The approval is based on results from the phase 3 KEYNOTE-966 trial (NCT04003636).2 A statistically significant improvement in overall survival (OS), the primary end point, was observed by investigators. A reduction in the risk of death by 17% (HR, 0.83; 95% CI, 0.72-0.95; one-sided P = .0034) was reported in the combination arm vs the chemotherapy alone arm.

Additionally, the median OS was 12.7 months (95% CI, 11.5-13.6) in the pembrolizumab arm vs 10.9 months (95% CI, 9.9-11.6) in the chemotherapy arm.

“Today's approval of pembrolizumab in combination with chemotherapy offers patients with locally advanced unresectable or metastatic biliary tract cancer a new immunotherapy regimen that has demonstrated the potential to help these patients live longer,” lead study author Robin Kate Kelly, MD, professor of Clinical Medicine in the division of Hematology/Oncology at the University of California, San Francisco, said in the press release.
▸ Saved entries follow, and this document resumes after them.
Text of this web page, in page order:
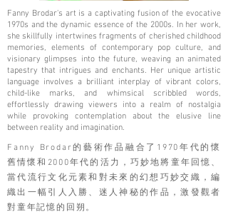
Fanny Brodar's art is a captivating fusion of the evocative
1970s and the dynamic essence of the 2000s. In her work,
she skillfully intertwines fragments of cherished childhood
memories, elements of contemporary pop culture, and
visionary glimpses into the future, weaving an animated
tapestry that intrigues and enchants. Her unique artistic
language involves a brilliant interplay of vibrant colors,
child-like marks, and whimsical scribbled words,
effortlessly drawing viewers into a realm of nostalgia
while provoking contemplation about the elusive line
between reality and imagination.
Fanny Brodar的藝術作品融合了1970年代的懷
舊情懷和2000年代的活力，巧妙地將童年回憶、
當代流行文化元素和對未來的幻想巧妙交織，編
織出一幅引人入勝、迷人神秘的作品，激發觀者
對童年記憶的回朔。

A total of 1069 patients enrolled on the study and were randomly assigned 1:1 to either the pembrolizumab arm (n = 533) or the chemotherapy alone arm (n = 536). Patients were given intravenous (IV) pembrolizumab at 200 mg on day 1 plus 1000 mg/m2 of IV gemcitabine and 25 mg/m2 of IV cisplatin on days 1 and 8 every 3 weeks.
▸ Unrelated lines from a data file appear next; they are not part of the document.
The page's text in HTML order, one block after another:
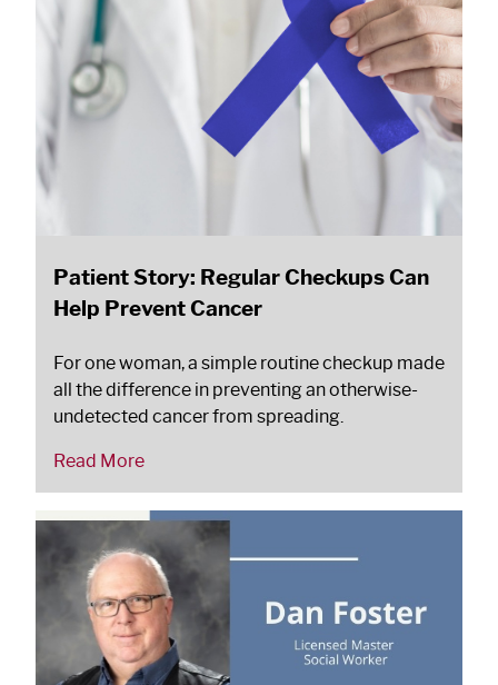
Patient Story: Regular Checkups Can
Help Prevent Cancer
For one woman, a simple routine checkup made
all the difference in preventing an otherwise-
undetected cancer from spreading.
Read More
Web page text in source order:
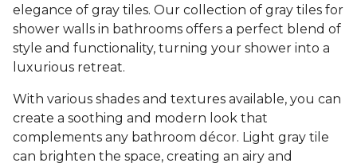
elegance of gray tiles. Our collection of gray tiles for
shower walls in bathrooms offers a perfect blend of
style and functionality, turning your shower into a
luxurious retreat.
With various shades and textures available, you can
create a soothing and modern look that
complements any bathroom décor. Light gray tile
can brighten the space, creating an airy and

Patients continued treatment until toxicity or disease progression occurred. Pembrolizumab was continued for up to 35 cycles while gemcitabine and cisplatin were administered for up to 8 cycles. If patients were clinically stable and deriving benefit from treatment, they could receive the investigative combination beyond the RECIST-defined disease progression. Investigators assessed tumor progression at baseline, every 6 weeks up to 54 weeks, and then every 12 weeks thereafter.

The primary end point was OS. Key secondary end points included progression-free survival (PFS), objective response rate (ORR), and duration of response (DOR) assessed by blinded independent central review vi RECIST v1.1.

The prespecified final analysis identified a median PFS of 6.5 months (95% CI, 5.7-6.9) in the pembrolizumab arm and 5.6 months (95% CI, 5.1-6.6) in the chemotherapy arm; investigators noted that statistical significance was not reached.1 The median ORR in the pembrolizumab arm was 29.0% (95% CI, 25%-33%), which included a complete response (CR) rate of 2.1% and a partial response (PR) of 27.0%. The ORR for the chemotherapy arm was 29.0% (95% CI, 25%-33%) with a CR of 1.3% and a PR of 27.0%. Additionally, the DOR was 8.3 months (95% CI, 6.9-10.2) in the pembrolizumab arm and 6.8 months (95% CI, 5.7-7.1) in the chemotherapy-alone arm.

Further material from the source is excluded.